#### What is being asked
Whatever pictures appear, omit them, and repeat the data below exactly.
====
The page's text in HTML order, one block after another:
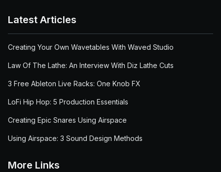
Latest Articles
Creating Your Own Wavetables With Waved Studio
Law Of The Lathe: An Interview With Diz Lathe Cuts
3 Free Ableton Live Racks: One Knob FX
LoFi Hip Hop: 5 Production Essentials
Creating Epic Snares Using Airspace
Using Airspace: 3 Sound Design Methods
More Links
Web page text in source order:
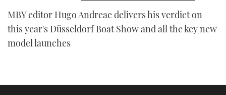
MBY editor Hugo Andreae delivers his verdict on
this year's Düsseldorf Boat Show and all the key new
model launches
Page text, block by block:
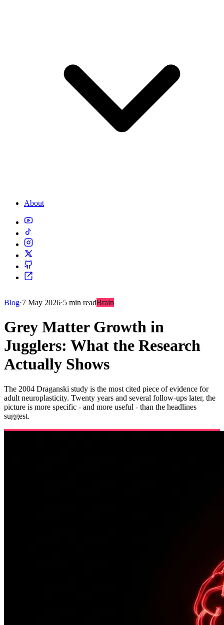
About
Blog·7 May 2026·5 min readBrain
Grey Matter Growth in
Jugglers: What the Research
Actually Shows
The 2004 Draganski study is the most cited piece of evidence for
adult neuroplasticity. Twenty years and several follow-ups later, the
picture is more specific - and more useful - than the headlines
suggest.
====
#### Exercise response
The page's text in HTML order, one block after another:
Latest Articles
Creating Your Own Wavetables With Waved Studio
Law Of The Lathe: An Interview With Diz Lathe Cuts
3 Free Ableton Live Racks: One Knob FX
LoFi Hip Hop: 5 Production Essentials
Creating Epic Snares Using Airspace
Using Airspace: 3 Sound Design Methods
More Links
Web page text in source order:
MBY editor Hugo Andreae delivers his verdict on
this year's Düsseldorf Boat Show and all the key new
model launches
Page text, block by block:
About
Blog·7 May 2026·5 min readBrain
Grey Matter Growth in
Jugglers: What the Research
Actually Shows
The 2004 Draganski study is the most cited piece of evidence for
adult neuroplasticity. Twenty years and several follow-ups later, the
picture is more specific - and more useful - than the headlines
suggest.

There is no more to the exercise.